=== Activity ===
The full listing, excluding its pictures, should be printed exactly as it stands.

=== Data supplied ===
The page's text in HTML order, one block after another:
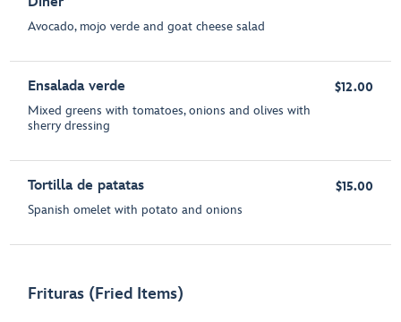
Avocado, mojo verde and goat cheese salad
Ensalada verde
Mixed greens with tomatoes, onions and olives with
sherry dressing
$12.00
Tortilla de patatas
Spanish omelet with potato and onions
$15.00
Frituras (Fried Items)

=== Output below ===
The page's text in HTML order, one block after another:
Avocado, mojo verde and goat cheese salad
Ensalada verde
Mixed greens with tomatoes, onions and olives with
sherry dressing
$12.00
Tortilla de patatas
Spanish omelet with potato and onions
$15.00
Frituras (Fried Items)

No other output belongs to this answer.